🤖 AI Summary
This work identifies systematic deficiencies in network foundation models (NFMs): underutilized representation space, poor alignment with domain-expert features, and weak robustness to protocol-level perturbations. To address this, we propose the first intrinsic-representation-oriented, three-dimensional evaluation framework—comprising geometric analysis (anisotropy quantification), alignment assessment (metric-space consistency), and causal sensitivity testing (contextual disentanglement capability)—and systematically evaluate four state-of-the-art NFMs across five real-world and controllable network datasets. We find pervasive representation degradation across mainstream models, attributable to the decoupling of training objectives from network semantics. Building on these diagnostics, we design a lightweight post-optimization strategy that preserves model architecture integrity while achieving up to a 0.35 improvement in F1-score. Our results underscore the critical role of representation diagnosis in enabling trustworthy, semantically grounded NFM evolution.
📝 Abstract
This work presents a systematic investigation into the latent knowledge encoded within Network Foundation Models (NFMs) that focuses on hidden representations analysis rather than pure downstream task performance.
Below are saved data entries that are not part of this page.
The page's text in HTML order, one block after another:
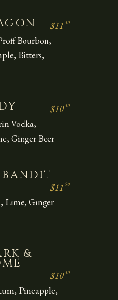
$11 50
Bourbon,
Bitters,
$1050
Vodka,
Ginger Beer
BANDIT
$11 50
Lime, Ginger
&
$1050
Pineapple,
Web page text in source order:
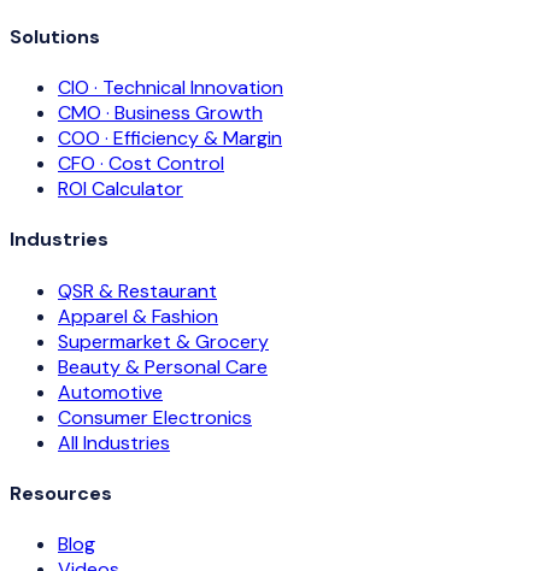
Solutions
CIO · Technical Innovation
CMO · Business Growth
COO · Efficiency & Margin
CFO · Cost Control
ROI Calculator
Industries
QSR & Restaurant
Apparel & Fashion
Supermarket & Grocery
Beauty & Personal Care
Automotive
Consumer Electronics
All Industries
Resources
Blog
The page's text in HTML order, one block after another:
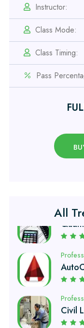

Different from existing efforts, we analyze the models through a three-part evaluation: Embedding Geometry Analysis to assess representation space utilization, Metric Alignment Assessment to measure correspondence with domain-expert features, and Causal Sensitivity Testing to evaluate robustness to protocol perturbations. Using five diverse network datasets spanning controlled and real-world environments, we evaluate four state-of-the-art NFMs, revealing that they all exhibit significant anisotropy, inconsistent feature sensitivity patterns, an inability to separate the high-level context, payload dependency, and other properties. Our work identifies numerous limitations across all models and demonstrates that addressing them can significantly improve model performance (by up to +0.35 $F_1$ score without architectural changes).